After two years without a cleaning, Seymour’s untreated cavities progressed further, to the point where she’ll lose another three teeth.
“That prevents me from getting to eat some of the things that other people get to eat,” Seymour says.
Depending on what neighborhood you live in, though, economic segregation can make even visiting a dentist physically challenging. In Columbus, lower-income neighborhoods have far fewer dental clinics. Linden has just four, and none offer affordable services for people like Seymour who lack insurance.
In comparison, more affluent areas like Clintonville offer nearly two dozen dentists.
More Than A Smile
At The Ohio State University College of Dentistry, patients can receive care from dental students at a fraction of the normal cost. As the only state-supported dental school, says dean Patrick Lloyd, Ohio State sees patients travel from all over the state seeking care.
He says transportation is a barrier to accessing a dentist, especially if a patient doesn’t own a car or live near a bus line.
“I think people in poor communities struggle with physically accessing care,” Lloyd says. “We talk often to patients who come to the school, ‘Was it easy to get here?’ And for some it is not.”
That’s a significant issue for low-income patients, who often depend on a healthy smile to find work. If you’re missing teeth, Lloyd says, people tend to think of you differently.
“People may not look at you the same way to offer you a job, whether it’s a teller at a bank, a server at McDonald’s,” Lloyd says.
“Visibly damaged teeth or tooth loss can also harm job prospects for adults seeking work,” the Kaiser Family Foundation reported.
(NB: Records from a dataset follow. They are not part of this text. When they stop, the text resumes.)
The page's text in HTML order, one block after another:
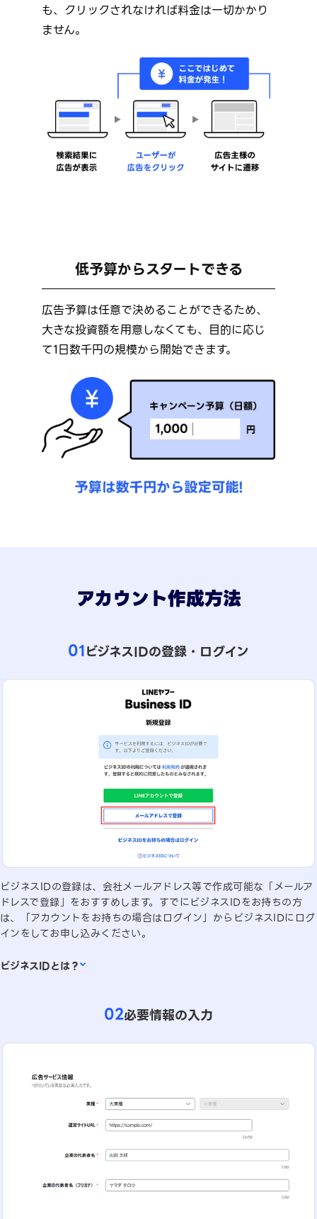
も、クリックされなければ料金は一切かかり
ません。
低予算からスタートできる
広告予算は任意で決めることができるため、
大きな投資額を用意しなくても、目的に応じ
て1日数千円の規模から開始できます。
アカウント作成方法
01ビジネスIDの登録・ログイン
ビジネスIDの登録は、会社メールアドレス等で作成可能な「メールア
ドレスで登録」をおすすめします。すでにビジネスIDをお持ちの方
は、「アカウントをお持ちの場合はログイン」からビジネスIDにログ
インをしてお申し込みください。
ビジネスIDとは？
LINEアカウント、もしくはメールアドレスのみで利用できるビジネス
02必要情報の入力
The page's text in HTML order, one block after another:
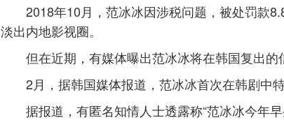
2018年10月，范冰冰因涉税问题，被处罚款
淡出内地影视圈。
但在近期，有媒体曝出范冰冰将在韩国复出的
2月，据韩国媒体报道，范冰冰首次在韩剧中
据报道，有匿名知情人士透露称“范冰冰今年
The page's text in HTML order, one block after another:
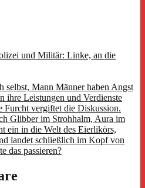
und Militär: Linke, an die
selbst, Mann Männer haben Angst
ihre Leistungen und Verdienste
Furcht vergiftet die Diskussion.
Glibber im Strohhalm, Aura im
ein in die Welt des Eierlikörs,
landet schließlich im Kopf von
das passieren?
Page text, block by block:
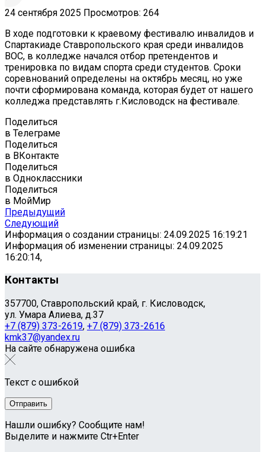
24 сентября 2025 Просмотров: 264
В ходе подготовки к краевому фестивалю инвалидов и
Спартакиаде Ставропольского края среди инвалидов
ВОС, в колледже начался отбор претендентов и
тренировка по видам спорта среди студентов. Сроки
соревнований определены на октябрь месяц, но уже
почти сформирована команда, которая будет от нашего
колледжа представлять г.Кисловодск на фестивале.
Поделиться
в Телеграме
Поделиться
в ВКонтакте
Поделиться
в Одноклассники
Поделиться
в МойМир
Предыдущий
Следующий
Информация о создании страницы: 24.09.2025 16:19:21
Информация об изменении страницы: 24.09.2025
16:20:14,
Контакты
357700, Ставропольский край, г. Кисловодск,
ул. Умара Алиева, д.37
+7 (879) 373-2619, +7 (879) 373-2616
kmk37@yandex.ru
На сайте обнаружена ошибка
Текст с ошибкой
Нашли ошибку? Сообщите нам!
Выделите и нажмите Ctr+Enter
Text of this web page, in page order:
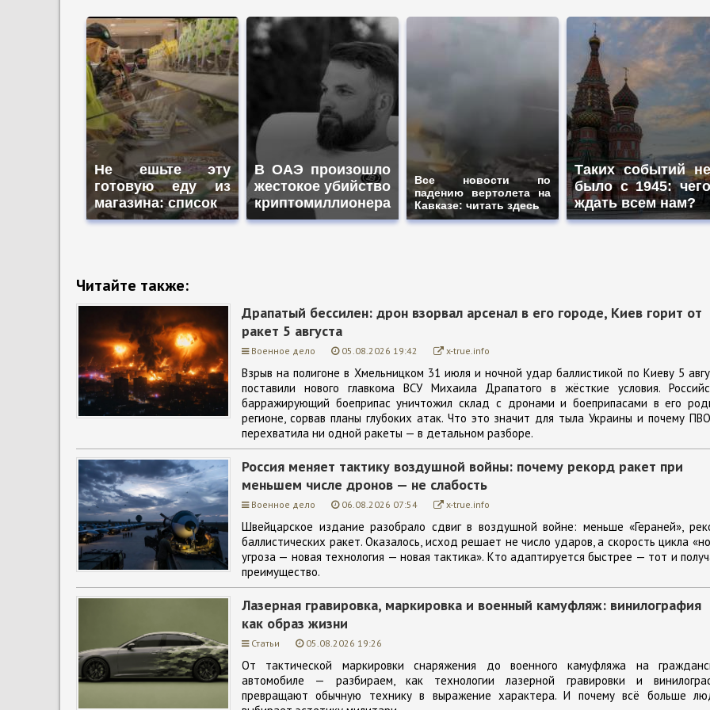
Не ешьте эту
готовую еду из
магазина: список
В ОАЭ произошло
жестокое убийство
криптомиллионера
Все новости по
падению вертолета на
Кавказе: читать здесь
Таких событий не
было с 1945: чего
ждать всем нам?
Читайте также:
Драпатый бессилен: дрон взорвал арсенал в его городе, Киев горит от
ракет 5 августа
Военное дело 05.08.2026 19:42 x-true.info
Взрыв на полигоне в Хмельницком 31 июля и ночной удар баллистикой по Киеву 5
поставили нового главкома ВСУ Михаила Драпатого в жёсткие условия.
барражирующий боеприпас уничтожил склад с дронами и боеприпасами в его
регионе, сорвав планы глубоких атак. Что это значит для тыла Украины и почему
перехватила ни одной ракеты — в детальном разборе.
Россия меняет тактику воздушной войны: почему рекорд ракет при
меньшем числе дронов — не слабость
Военное дело 06.08.2026 07:54 x-true.info
Швейцарское издание разобрало сдвиг в воздушной войне: меньше «Гераней»,
баллистических ракет. Оказалось, исход решает не число ударов, а скорость цикла
угроза — новая технология — новая тактика». Кто адаптируется быстрее — тот и
преимущество.
Лазерная гравировка, маркировка и военный камуфляж: винилография
как образ жизни
Статьи 05.08.2026 19:26
От тактической маркировки снаряжения до военного камуфляжа на
автомобиле — разбираем, как технологии лазерной гравировки и
превращают обычную технику в выражение характера. И почему всё больше
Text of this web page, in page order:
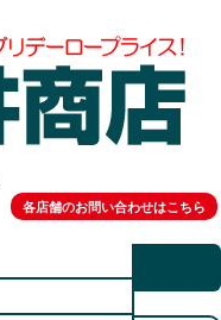
各店舗のお問い合わせはこちら
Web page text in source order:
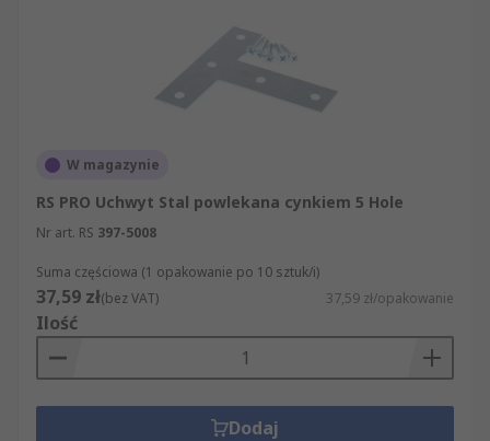
W magazynie
RS PRO Uchwyt Stal powlekana cynkiem 5 Hole
Nr art. RS 397-5008
Suma częściowa (1 opakowanie po 10 sztuk/i)
37,59 zł(bez VAT) 37,59 zł/opakowanie
Ilość
Dodaj
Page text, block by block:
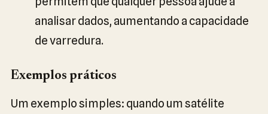
analisar dados, aumentando a capacidade
de varredura.
Exemplos práticos
Um exemplo simples: quando um satélite
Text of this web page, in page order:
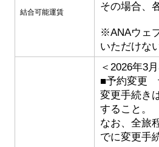
結合可能運賃
その場合、
※ANAウェ
いただけな
＜2026年3
■予約変更
変更手続き
すること。
なお、全旅
でに変更手

Just off her shift at the Olive Garden, Seymour says a healthy smile and a clean, professional appearance is crucial. You wouldn’t know it by looking at her, but on the left side of her mouth, she has a bracket of false teeth.
When the bracket broke, she knew it needed to be taken out and repaired – but she couldn’t show up to work without teeth. So she waited for eight years.
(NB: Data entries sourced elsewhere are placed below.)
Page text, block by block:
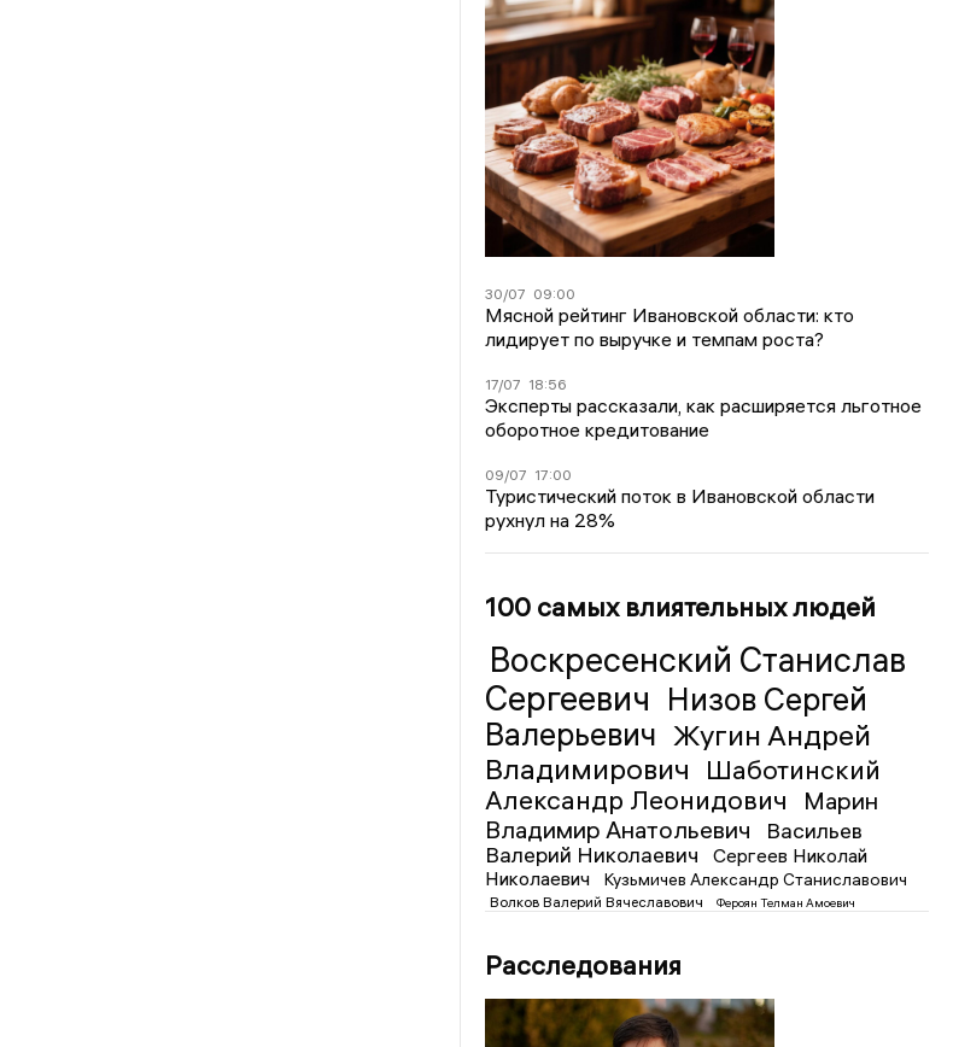
30/07 09:00
Мясной рейтинг Ивановской области: кто
лидирует по выручке и темпам роста?
17/07 18:56
Эксперты рассказали, как расширяется льготное
оборотное кредитование
09/07 17:00
Туристический поток в Ивановской области
рухнул на 28%
100 самых влиятельных людей
Воскресенский Станислав
Сергеевич Низов Сергей
Валерьевич Жугин Андрей
Владимирович
Шаботинский
Александр Леонидович
Марин
Владимир Анатольевич
Васильев
Валерий Николаевич
Сергеев Николай
Николаевич
Кузьмичев Александр Станиславович
Волков Валерий Вячеславович Фероян Телман Амоевич
Расследования

“It would take about two weeks to get it back,” Seymour says. “Well, therefore, I’d be without my front tooth and that was not an option for me. So I just kept buying Fixodent and wearing it the way it was.”
Seymour says she’s seen what happens when someone with poor or missing teeth comes to her restaurant seeking a job.
“I see management not taking them because of that appearance, which is unfair, but I get it,” Seymour says.
After all, she says, regular dental care is not an option for people like her.
“When I smile, that’s the first thing I think about it: ‘Wow, they probably think I didn’t take care of me,’ and it’s not about not taking care of me,” Seymour says. “It wasn’t anything that was in my control at that time.”